=== Data shown ===

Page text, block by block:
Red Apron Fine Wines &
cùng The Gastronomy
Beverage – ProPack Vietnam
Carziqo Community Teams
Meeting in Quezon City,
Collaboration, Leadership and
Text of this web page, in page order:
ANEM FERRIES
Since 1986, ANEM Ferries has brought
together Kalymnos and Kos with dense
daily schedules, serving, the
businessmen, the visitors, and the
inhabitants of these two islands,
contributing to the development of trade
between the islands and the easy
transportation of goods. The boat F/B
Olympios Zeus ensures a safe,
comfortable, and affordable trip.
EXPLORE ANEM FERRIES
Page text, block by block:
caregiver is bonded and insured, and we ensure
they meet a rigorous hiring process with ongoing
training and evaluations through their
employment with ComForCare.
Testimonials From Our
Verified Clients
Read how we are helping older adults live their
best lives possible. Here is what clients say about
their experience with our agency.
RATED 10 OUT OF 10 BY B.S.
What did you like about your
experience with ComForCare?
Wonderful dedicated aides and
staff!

=== Your instructions ===
The lines from the one holding "contributing to the development of trade" to the final line of the entries, both included, are what should be output, exactly and alone.

=== Written answer ===
contributing to the development of trade
between the islands and the easy
transportation of goods. The boat F/B
Olympios Zeus ensures a safe,
comfortable, and affordable trip.
EXPLORE ANEM FERRIES
Page text, block by block:
caregiver is bonded and insured, and we ensure
they meet a rigorous hiring process with ongoing
training and evaluations through their
employment with ComForCare.
Testimonials From Our
Verified Clients
Read how we are helping older adults live their
best lives possible. Here is what clients say about
their experience with our agency.
RATED 10 OUT OF 10 BY B.S.
What did you like about your
experience with ComForCare?
Wonderful dedicated aides and
staff!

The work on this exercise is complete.